Gavin and Rob
January. Party’s over, clear away the gin, banish meat from your life, eschew dairy, sail oblivious past the chocolate aisle in Tesco like you’re the Demeter caught in an enchanted fog. January.
But what’s this to start off the new year? Could it be yet another bullet point on the gay agenda? One step forward in our quest to take over the world? Yes, it looks like we’re giving up heterosexuality for New Year too, as we have two dudes in this week’s Guardian Blind Date. When scientists look back and try to prise apart the charred remains that fuse our bodies to our smartphones, they will chart the LGBTQ uprising as starting right here in the Blind Date column. I have noticed increasing disquiet from people previously unbothered by making any kind of effort for equality that the cherished Blind Date now “over-represents” the LGBTQ community. This is the hill they choose to breathe their last on. Dracula put his hand on a man’s knee, there’s not one but TWO lesbians in EastEnders, and the final straw, a distinct lack of straight clean-shirts talking about loft conversions over watery daiquiris, resulting in two sevens. If the wider world at large gets used to seeing two blokes or a pair of women in the Blind Date column, what next? An end to homophobia?! My, how inconvenient that would be for far too many people.

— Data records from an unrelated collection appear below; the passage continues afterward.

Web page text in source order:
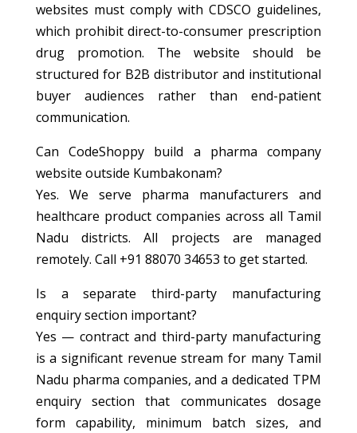
websites must comply with CDSCO guidelines,
which prohibit direct-to-consumer prescription
drug promotion. The website should be
structured for B2B distributor and institutional
buyer audiences rather than end-patient
communication.
Can CodeShoppy build a pharma company
website outside Kumbakonam?
Yes. We serve pharma manufacturers and
healthcare product companies across all Tamil
Nadu districts. All projects are managed
remotely. Call +91 88070 34653 to get started.
Is a separate third-party manufacturing
enquiry section important?
Yes — contract and third-party manufacturing
is a significant revenue stream for many Tamil
Nadu pharma companies, and a dedicated TPM
enquiry section that communicates dosage
form capability, minimum batch sizes, and
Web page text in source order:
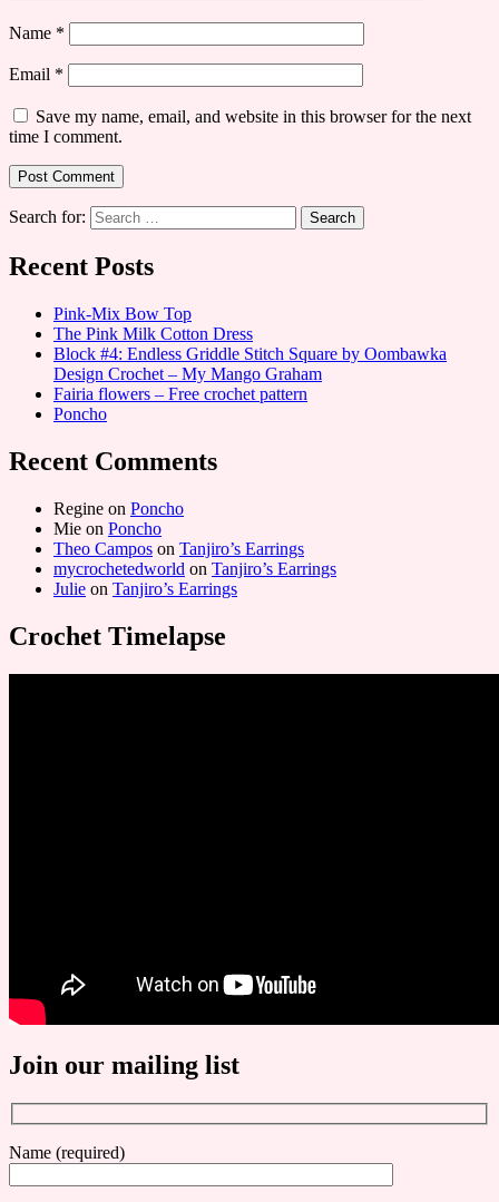
Name *
Email *
Save my name, email, and website in this browser for the next
time I comment.
Search for:
Recent Posts
Pink-Mix Bow Top
The Pink Milk Cotton Dress
Block #4: Endless Griddle Stitch Square by Oombawka
Design Crochet – My Mango Graham
Fairia flowers – Free crochet pattern
Poncho
Recent Comments
Regine on Poncho
Mie on Poncho
Theo Campos on Tanjiro’s Earrings
mycrochetedworld on Tanjiro’s Earrings
Julie on Tanjiro’s Earrings
Crochet Timelapse
Join our mailing list
Name (required)

Anyway, let’s get on with out global takeover, one impeccable table manners answer at a time.
This week, it’s soft scoop vs software. (I am not proud of this gag.) We’ve got Gavin, beard minor, 37, who is an ice-cream shop owner, and Tom, 40, beard major, who is a software developer.
and then let’s reconvene and try turning it off and on again.

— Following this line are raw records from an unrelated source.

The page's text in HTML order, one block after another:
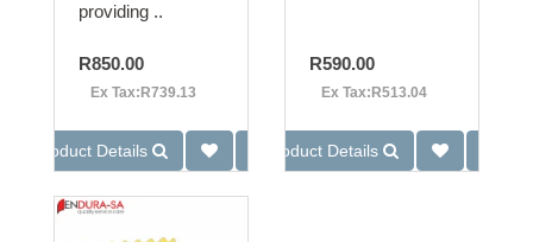
providing ..
R850.00
Ex Tax:R739.13
Product Details
R590.00
Ex Tax:R513.04
Product Details
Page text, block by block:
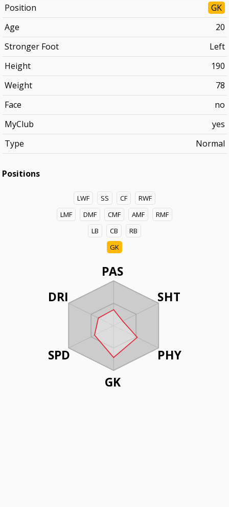
Position
GK
Age
20
Stronger Foot
Left
Height
190
Weight
78
Face
no
MyClub
yes
Type
Normal
Positions
LWF SS CF
RWF
LMF
DMF CMF AMF
RMF
LB
CB
RB
GK
PAS
SHT
PHY
GK
DRI
SPD
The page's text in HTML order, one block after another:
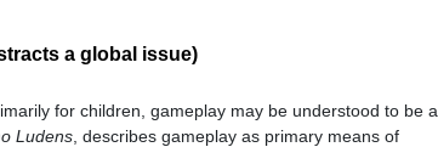
a global issue)
for children, gameplay may be understood to be a
Ludens, describes gameplay as primary means of
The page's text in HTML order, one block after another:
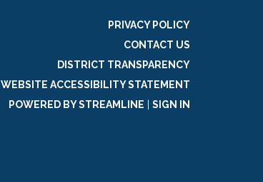
PRIVACY POLICY
CONTACT US
DISTRICT TRANSPARENCY
WEBSITE ACCESSIBILITY STATEMENT
POWERED BY STREAMLINE
SIGN IN
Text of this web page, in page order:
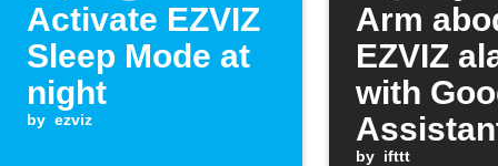
Activate EZVIZ
Sleep Mode at
night
by ezviz
Arm
EZVIZ
with
by ifttt
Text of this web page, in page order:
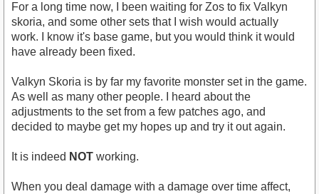
For a long time now, I been waiting for Zos to fix Valkyn
skoria, and some other sets that I wish would actually
work. I know it's base game, but you would think it would
have already been fixed.
Valkyn Skoria is by far my favorite monster set in the game.
As well as many other people. I heard about the
adjustments to the set from a few patches ago, and
decided to maybe get my hopes up and try it out again.
It is indeed NOT working.
When you deal damage with a damage over time affect,
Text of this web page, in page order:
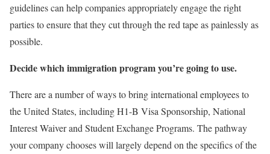
guidelines can help companies appropriately engage the right
parties to ensure that they cut through the red tape as painlessly as
possible.
Decide which immigration program you’re going to use.
There are a number of ways to bring international employees to
the United States, including H1-B Visa Sponsorship, National
Interest Waiver and Student Exchange Programs. The pathway
your company chooses will largely depend on the specifics of the

Gavin on Rob | Rob on Gavin
What were you hoping for?
The love of my life. Failing that, good food and good company.
Aim for the sky – before plunging your hopes back down to earth again. If this answer were an ECG, your doctor would be wheeling you into theatre.
What were you hoping for?
A stress-free evening with someone who was easy to be around.
I would probably have headed to a cat café and endured two hours of insistent, unprovoked scratching, if I were you, Rob.
First impressions?
An impressive beard.
He was incredibly beautiful. Like a model. Totally stunning.

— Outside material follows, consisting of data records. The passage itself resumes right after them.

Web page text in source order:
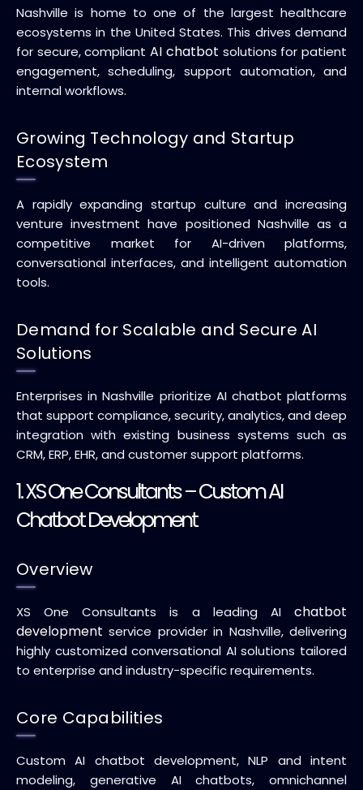
Nashville is home to one of the largest healthcare
ecosystems in the United States. This drives demand
for secure, compliantAI chatbot solutions for patient
engagement, scheduling, support automation, and
internal workflows.
Growing Technology and Startup
Ecosystem
A rapidly expanding startup culture and increasing
venture investment have positioned Nashville as a
competitive market for AI-driven platforms,
conversational interfaces, and intelligent automation
tools.
Demand for Scalable and Secure AI
Solutions
Enterprises in Nashville prioritize AI chatbot platforms
that support compliance, security, analytics, and deep
integration with existing business systems such as
CRM, ERP, EHR, and customer support platforms.
1.XS One Consultants– Custom AI
Chatbot Development
Overview
XS One Consultants is a leading AI chatbot
development service provider in Nashville, delivering
highly customized conversational AI solutions tailored
to enterprise and industry-specific requirements.
Core Capabilities
Custom AI chatbot development, NLP and intent
modeling, generative AI chatbots, omnichannel
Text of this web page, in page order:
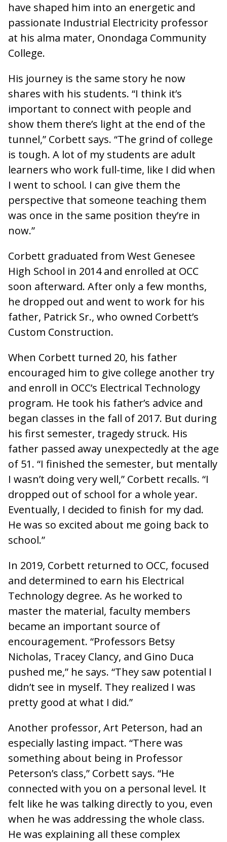
have shaped him into an energetic and
passionate Industrial Electricity professor
at his alma mater, Onondaga Community
College.
His journey is the same story he now
shares with his students. “I think it’s
important to connect with people and
show them there’s light at the end of the
tunnel,” Corbett says. “The grind of college
is tough. A lot of my students are adult
learners who work full-time, like I did when
I went to school. I can give them the
perspective that someone teaching them
was once in the same position they’re in
now.”
Corbett graduated from West Genesee
High School in 2014 and enrolled at OCC
soon afterward. After only a few months,
he dropped out and went to work for his
father, Patrick Sr., who owned Corbett’s
Custom Construction.
When Corbett turned 20, his father
encouraged him to give college another try
and enroll in OCC’s Electrical Technology
program. He took his father’s advice and
began classes in the fall of 2017. But during
his first semester, tragedy struck. His
father passed away unexpectedly at the age
of 51. “I finished the semester, but mentally
I wasn’t doing very well,” Corbett recalls. “I
dropped out of school for a whole year.
Eventually, I decided to finish for my dad.
He was so excited about me going back to
school.”
In 2019, Corbett returned to OCC, focused
and determined to earn his Electrical
Technology degree. As he worked to
master the material, faculty members
became an important source of
encouragement. “Professors Betsy
Nicholas, Tracey Clancy, and Gino Duca
pushed me,” he says. “They saw potential I
didn’t see in myself. They realized I was
pretty good at what I did.”
Another professor, Art Peterson, had an
especially lasting impact. “There was
something about being in Professor
Peterson’s class,” Corbett says. “He
connected with you on a personal level. It
felt like he was talking directly to you, even
when he was addressing the whole class.
He was explaining all these complex
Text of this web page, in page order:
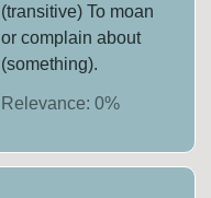
(transitive) To moan
or complain about
(something).
Relevance: 0%
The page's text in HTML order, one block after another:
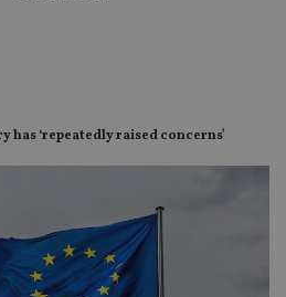
‘repeatedly raised concerns’
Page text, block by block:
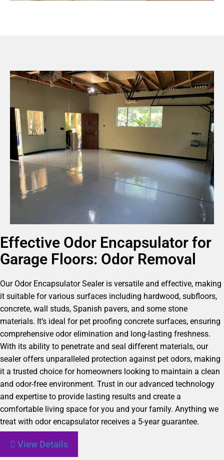
Effective Odor Encapsulator for
Garage Floors: Odor Removal
Our Odor Encapsulator Sealer is versatile and effective, making
it suitable for various surfaces including hardwood, subfloors,
concrete, wall studs, Spanish pavers, and some stone
materials. It’s ideal for pet proofing concrete surfaces, ensuring
comprehensive odor elimination and long-lasting freshness.
With its ability to penetrate and seal different materials, our
sealer offers unparalleled protection against pet odors, making
it a trusted choice for homeowners looking to maintain a clean
and odor-free environment. Trust in our advanced technology
and expertise to provide lasting results and create a
comfortable living space for you and your family. Anything we
treat with odor encapsulator receives a 5-year guarantee.
View Details

Okay, so this is what the fandom might call a spoiler. Rob has laid his cards on the table so hard the clatter has started his next-door neighbours – he is D-primed. Gavin, however, has gone full toddler and can only point out the most obvious thing in front of them. Plate! Fork! Table! BEARD!
What did you talk about?
Work, holidays, yoga, snowboarding, Rob’s voluntary work, politics (unfortunately), going out and dating in London.
His ice-cream shop, Wales and Scotland (our respective places of origin).
Work/his ice-cream shop/Rob’s voluntary work – kind of a ✅ I guess.
Politics (unfortunately) – yeah, don’t do this.
Wales and Scotland (our respective places of origin) – that grating noise you can hear isn’t mice in your skirting board; it’s the sound of accent fetishists rubbing their crotches through layers of corduroy and Christmas-gifted underwear.
Going out and dating in London – Even Bridget Jones would manage to talk about something else on a first date, guys. I dunno, maybe this is just me but it’s SUCH a turn off to sit there and listen to someone talk you through their dating ‘escapades’. I mean, my friends were so bored by it, I had to start a blog. So maybe just do that.
Any awkward moments?
The staff at the restaurant brought some complementary dishes for us to try. Rob is vegetarian, so I ended up eating more than my fair share.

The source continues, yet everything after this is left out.